Problem: Your copy should match the records below exactly, except for the pictures.

⟨

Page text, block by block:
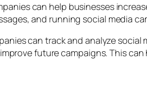
can help businesses
and running social media
can track and analyze
future campaigns. This
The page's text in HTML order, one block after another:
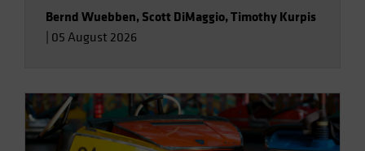
Bernd Wuebben, Scott DiMaggio,Timothy Kurpis
05 August 2026
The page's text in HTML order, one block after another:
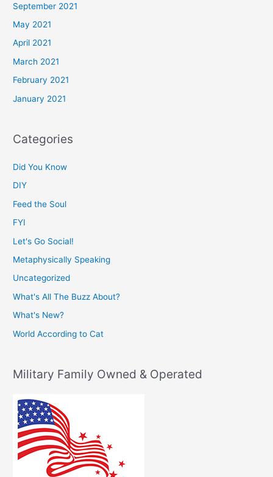
September 2021
May 2021
April 2021
March 2021
February 2021
January 2021
Categories
Did You Know
DIY
Feed the Soul
FYI
Let's Go Social!
Metaphysically Speaking
Uncategorized
What's All The Buzz About?
What's New?
World According to Cat
Military Family Owned & Operated
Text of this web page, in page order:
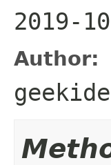
2019-
Author:
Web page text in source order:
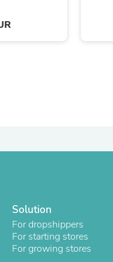
Solution
For dropshippers
For starting stores
For growing stores
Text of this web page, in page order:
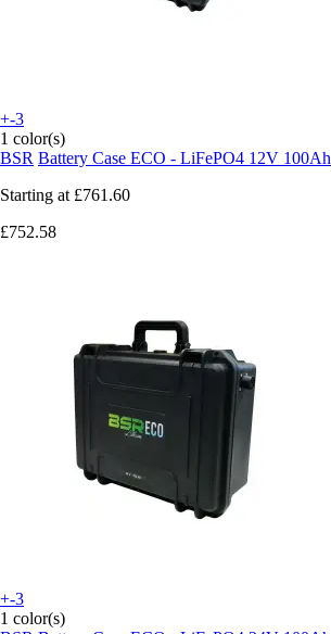
+-3
1 color(s)
BSR Battery Case ECO - LiFePO4 12V 100Ah
Starting at £761.60
£752.58
+-3
1 color(s)
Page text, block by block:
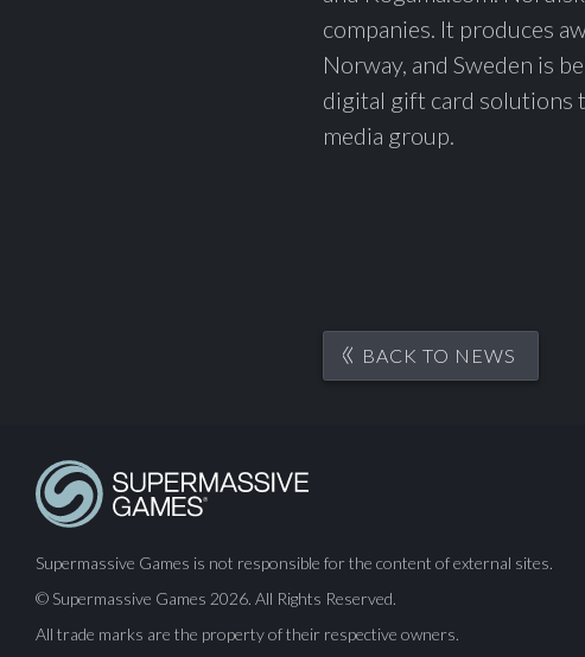
companies. It produces
Norway, and Sweden is
digital gift card solutions
media group.
BACK TO NEWS
Supermassive Games is not responsible for the content of external sites.
© Supermassive Games 2026. All Rights Reserved.
All trade marks are the property of their respective owners.
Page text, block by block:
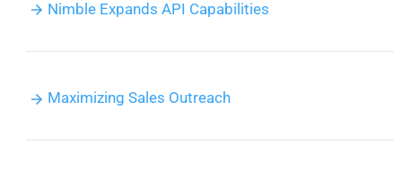
Nimble Expands API Capabilities
Maximizing Sales Outreach
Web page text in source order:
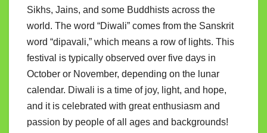
Sikhs, Jains, and some Buddhists across the
world. The word “Diwali” comes from the Sanskrit
word “dipavali,” which means a row of lights. This
festival is typically observed over five days in
October or November, depending on the lunar
calendar. Diwali is a time of joy, light, and hope,
and it is celebrated with great enthusiasm and
passion by people of all ages and backgrounds!
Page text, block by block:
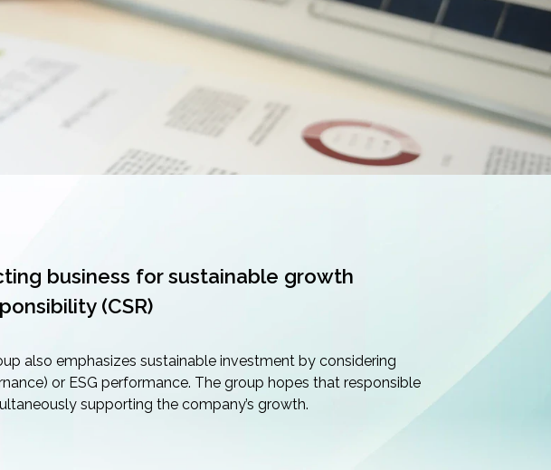
business for sustainable growth
(CSR)
also emphasizes sustainable investment by considering
or ESG performance. The group hopes that responsible
supporting the company’s growth.
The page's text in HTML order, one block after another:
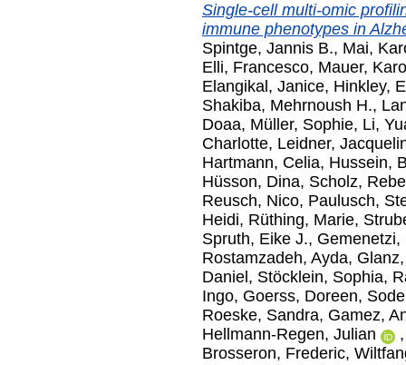
Single-cell multi-omic
immune phenotypes in
Spintge, Jannis B., Mai,
Elli, Francesco, Mauer,
Elangikal, Janice, Hinkley,
Shakiba, Mehrnoush H.,
Doaa, Müller, Sophie, Li,
Charlotte, Leidner,
Hartmann, Celia, Hussein,
Hüsson, Dina, Scholz,
Reusch, Nico, Paulusch,
Heidi, Rüthing, Marie,
Spruth, Eike J., Gemenetzi,
Rostamzadeh, Ayda,
Daniel , Stöcklein, Sophia,
Ingo, Goerss, Doreen,
Roeske, Sandra, Gamez,
Hellmann-Regen, Julian
Brosseron, Frederic,
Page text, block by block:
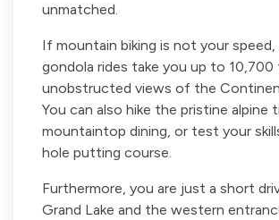
unmatched.
If mountain biking is not your
gondola rides take you up to
unobstructed views of the
You can also hike the pristine alpine
mountaintop dining, or test your
hole putting course.
Furthermore, you are just a short
Grand Lake and the western
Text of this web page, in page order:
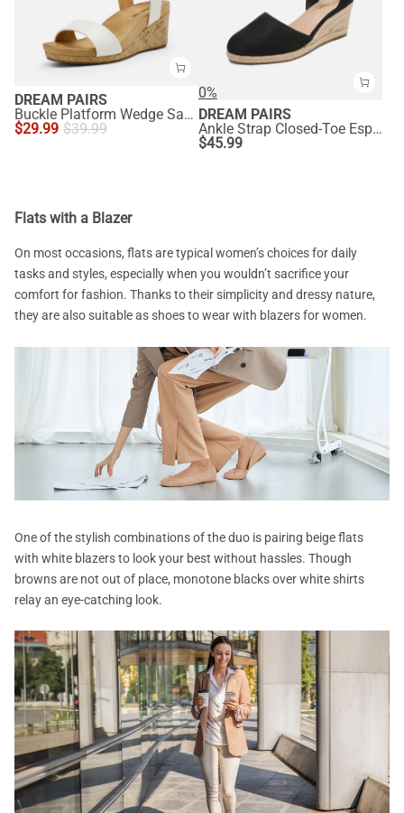
DREAM PAIRS
Buckle Platform Wedge Sandals
$29.99 $39.99
0%
DREAM PAIRS
Ankle Strap Closed-Toe Espadrille Wedge Sandals
$45.99
Flats with a Blazer
On most occasions, flats are typical women’s choices for daily
tasks and styles, especially when you wouldn’t sacrifice your
comfort for fashion. Thanks to their simplicity and dressy nature,
they are also suitable as shoes to wear with blazers for women.
One of the stylish combinations of the duo is pairing beige flats
with white blazers to look your best without hassles. Though
browns are not out of place, monotone blacks over white shirts
relay an eye-catching look.
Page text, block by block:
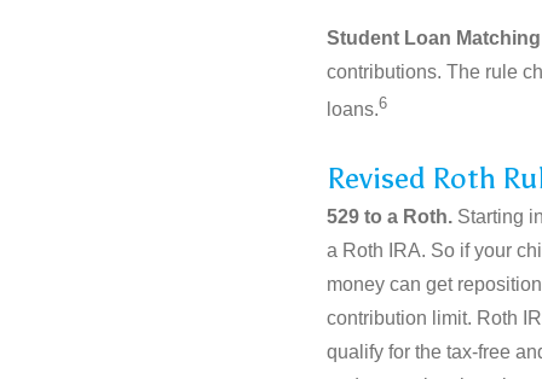
Student Loan
contributions. The rule
loans.6
Revised Roth
529 to a Roth. Starting
a Roth IRA. So if your
money can get
contribution limit. Roth
qualify for the tax-free
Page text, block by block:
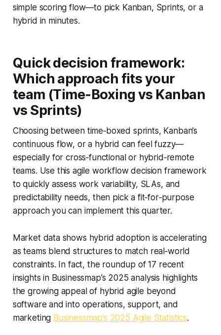
simple scoring flow—to pick Kanban, Sprints, or a
hybrid in minutes.
Quick decision framework:
Which approach fits your
team (Time‑Boxing vs Kanban
vs Sprints)
Choosing between time‑boxed sprints, Kanban’s
continuous flow, or a hybrid can feel fuzzy—
especially for cross‑functional or hybrid‑remote
teams. Use this agile workflow decision framework
to quickly assess work variability, SLAs, and
predictability needs, then pick a fit‑for‑purpose
approach you can implement this quarter.
Market data shows hybrid adoption is accelerating
as teams blend structures to match real‑world
constraints. In fact, the roundup of 17 recent
insights in Businessmap’s 2025 analysis highlights
the growing appeal of hybrid agile beyond
software and into operations, support, and
marketing Businessmap’s 2025 Agile Statistics.
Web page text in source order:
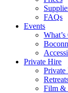
FAQs
Events
What’s
Private Hire
Private
Film &

⟩

Answer space:
Page text, block by block:
can help businesses
and running social media
can track and analyze
future campaigns. This
The page's text in HTML order, one block after another:
Bernd Wuebben, Scott DiMaggio,Timothy Kurpis
05 August 2026
The page's text in HTML order, one block after another:
September 2021
May 2021
April 2021
March 2021
February 2021
January 2021
Categories
Did You Know
DIY
Feed the Soul
FYI
Let's Go Social!
Metaphysically Speaking
Uncategorized
What's All The Buzz About?
What's New?
World According to Cat
Military Family Owned & Operated
Text of this web page, in page order:
2019-
Author:
Web page text in source order:
Solution
For dropshippers
For starting stores
For growing stores
Text of this web page, in page order:
+-3
1 color(s)
BSR Battery Case ECO - LiFePO4 12V 100Ah
Starting at £761.60
£752.58
+-3
1 color(s)
Page text, block by block:
companies. It produces
Norway, and Sweden is
digital gift card solutions
media group.
BACK TO NEWS
Supermassive Games is not responsible for the content of external sites.
© Supermassive Games 2026. All Rights Reserved.
All trade marks are the property of their respective owners.
Page text, block by block:
Nimble Expands API Capabilities
Maximizing Sales Outreach
Web page text in source order:
Sikhs, Jains, and some Buddhists across the
world. The word “Diwali” comes from the Sanskrit
word “dipavali,” which means a row of lights. This
festival is typically observed over five days in
October or November, depending on the lunar
calendar. Diwali is a time of joy, light, and hope,
and it is celebrated with great enthusiasm and
passion by people of all ages and backgrounds!
Page text, block by block:
business for sustainable growth
(CSR)
also emphasizes sustainable investment by considering
or ESG performance. The group hopes that responsible
supporting the company’s growth.
The page's text in HTML order, one block after another:
Single-cell multi-omic
immune phenotypes in
Spintge, Jannis B., Mai,
Elli, Francesco, Mauer,
Elangikal, Janice, Hinkley,
Shakiba, Mehrnoush H.,
Doaa, Müller, Sophie, Li,
Charlotte, Leidner,
Hartmann, Celia, Hussein,
Hüsson, Dina, Scholz,
Reusch, Nico, Paulusch,
Heidi, Rüthing, Marie,
Spruth, Eike J., Gemenetzi,
Rostamzadeh, Ayda,
Daniel , Stöcklein, Sophia,
Ingo, Goerss, Doreen,
Roeske, Sandra, Gamez,
Hellmann-Regen, Julian
Brosseron, Frederic,
Page text, block by block:
unmatched.
If mountain biking is not your
gondola rides take you up to
unobstructed views of the
You can also hike the pristine alpine
mountaintop dining, or test your
hole putting course.
Furthermore, you are just a short
Grand Lake and the western
Text of this web page, in page order:
DREAM PAIRS
Buckle Platform Wedge Sandals
$29.99 $39.99
0%
DREAM PAIRS
Ankle Strap Closed-Toe Espadrille Wedge Sandals
$45.99
Flats with a Blazer
On most occasions, flats are typical women’s choices for daily
tasks and styles, especially when you wouldn’t sacrifice your
comfort for fashion. Thanks to their simplicity and dressy nature,
they are also suitable as shoes to wear with blazers for women.
One of the stylish combinations of the duo is pairing beige flats
with white blazers to look your best without hassles. Though
browns are not out of place, monotone blacks over white shirts
relay an eye-catching look.
Page text, block by block:
Student Loan
contributions. The rule
loans.6
Revised Roth
529 to a Roth. Starting
a Roth IRA. So if your
money can get
contribution limit. Roth
qualify for the tax-free
Page text, block by block:
simple scoring flow—to pick Kanban, Sprints, or a
hybrid in minutes.
Quick decision framework:
Which approach fits your
team (Time‑Boxing vs Kanban
vs Sprints)
Choosing between time‑boxed sprints, Kanban’s
continuous flow, or a hybrid can feel fuzzy—
especially for cross‑functional or hybrid‑remote
teams. Use this agile workflow decision framework
to quickly assess work variability, SLAs, and
predictability needs, then pick a fit‑for‑purpose
approach you can implement this quarter.
Market data shows hybrid adoption is accelerating
as teams blend structures to match real‑world
constraints. In fact, the roundup of 17 recent
insights in Businessmap’s 2025 analysis highlights
the growing appeal of hybrid agile beyond
software and into operations, support, and
marketing Businessmap’s 2025 Agile Statistics.
Web page text in source order:
FAQs
Events
What’s
Private Hire
Private
Film &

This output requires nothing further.